A pilot plot of a widowed white man “order[ing]” in a bride from the Philippines doesn't sound like a racist, misogynistic endorsement for sex slavery and undermining the Eastern traditions of arranged marriage. NOT.
That’s right, NBC signed on a pilot show “Mail-Order Bride” about a widowed white man that “orders” a Filipina bride online.
And the Asian American community was pissed. Every Asian American was pissed, especially Filipinos, understandably. I was pissed.
Well yes, not only does this storyline offend the Filipino community for undermining the colonial history their families undergone and the idealization of Filipino women are depicted as domesticated and submissive. In addition, the show fetishizes and fantasizes the idea of arranged marriage which is seen as gateway to prostitution when, in tradition, serves as a sacred practice for Eastern cultures.
Less that 72 hours after the announcement, NBC killed the project since “The writers and producers have taken the sensitivity to the initial concept to heart and have chosen not to move forward with the project at this time,” according to a NBC spokesperson.
“At this time?” So there is going to be a next time to when a group of non-asian writers and producers are going to pitch this “idea” again, fantasizing the idea of sex slavery and arrange marriage alongside with fetishizing the Filipina woman? Unfortunately enough generalizing the “Orient,” or the characterization of an Asian fictional embodiment, has gone back for over 100 years.
In my first ever upper division English class, a short story was first assigned. It’s titled as “The Chink and the Child.” If the title offended you, then the plot line will put you through a rant for days. Basically the story follows the “hero” of the story, Cheng Huan, a store keeper in Victorian England that rescues a twelve year old girl, Lucy, from her abusive father that happens to be an aggressive, lower class fighter champion. How the story executes the fascination of the Eastern culture is definitely generalized to the point of stereotyping Asians as sexual and submissive to the other. When Cheng rescues her, pedophiliac descriptions builds insinuations of he actions arise as the Asian man prying his way to the token white angel of the story, Lucy. And even though Cheng Huan is considered the “hero,” the focus of the story glorify the innocent white princess figure “Lucy.” Even when he cares for her, it is as if she is the ruler of his world while he serves her.

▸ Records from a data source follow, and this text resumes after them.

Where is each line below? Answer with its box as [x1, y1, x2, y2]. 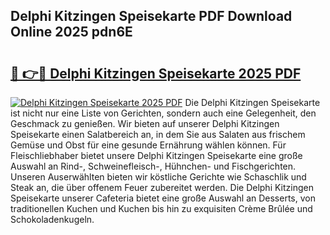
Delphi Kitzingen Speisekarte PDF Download [10, 8, 293, 25]
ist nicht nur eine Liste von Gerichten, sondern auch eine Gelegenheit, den [10, 107, 317, 119]
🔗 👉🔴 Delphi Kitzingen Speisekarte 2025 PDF [10, 65, 302, 82]
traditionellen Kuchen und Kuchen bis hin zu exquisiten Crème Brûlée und [10, 203, 313, 214]
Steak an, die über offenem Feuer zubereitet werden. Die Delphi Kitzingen [10, 182, 314, 193]
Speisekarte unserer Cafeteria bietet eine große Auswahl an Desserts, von [10, 192, 316, 204]
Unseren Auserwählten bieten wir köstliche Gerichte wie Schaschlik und [10, 171, 307, 183]
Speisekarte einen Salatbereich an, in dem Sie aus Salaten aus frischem [10, 129, 306, 140]
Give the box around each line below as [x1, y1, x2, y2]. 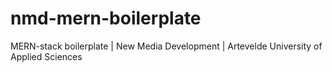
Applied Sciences [10, 50, 83, 62]
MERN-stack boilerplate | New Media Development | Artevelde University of [10, 40, 323, 52]
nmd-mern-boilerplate [10, 7, 202, 30]
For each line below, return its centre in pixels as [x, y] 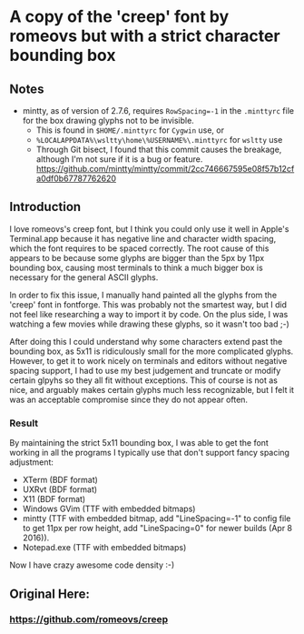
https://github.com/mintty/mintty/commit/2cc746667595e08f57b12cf [165, 169]
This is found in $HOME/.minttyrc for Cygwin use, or [130, 130]
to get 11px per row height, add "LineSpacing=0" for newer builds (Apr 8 [157, 528]
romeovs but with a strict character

If the story doesn't infuriately sexualize the “Other” or the “Orient,” the film adaptation, “The Broken Blossom” directed by D.W. Griffith, has a white actor wearing Yellow Face to play the character of Cheng Huan. He would squint his eyes half open to look Asian, his body gestures had his back hunched and him constantly having to look up towards the other non-asian characters in the film. His body gestures also suggests femininity since he acts as the “mother” figure to Lucy in a twisted, perverted and wildly intimate sense. Not only his feminine features hints submission as the “Other” as an offensive latent message for Asian suppression but also a double whammy on femininity being viewed as submissive, objectifying the female race.
Either way the representation of Asian characters in any form of literature or media has depicted the entire ethnicity as degenerative, hyper-sexual, and feminine or the “Other” as Simone De Beauvoir would have define the representation. In the case of the TV show that never will be (hopefully) exerts those exact qualities. Apparently modern-day Hollywood will never learn since it considered such a plot line.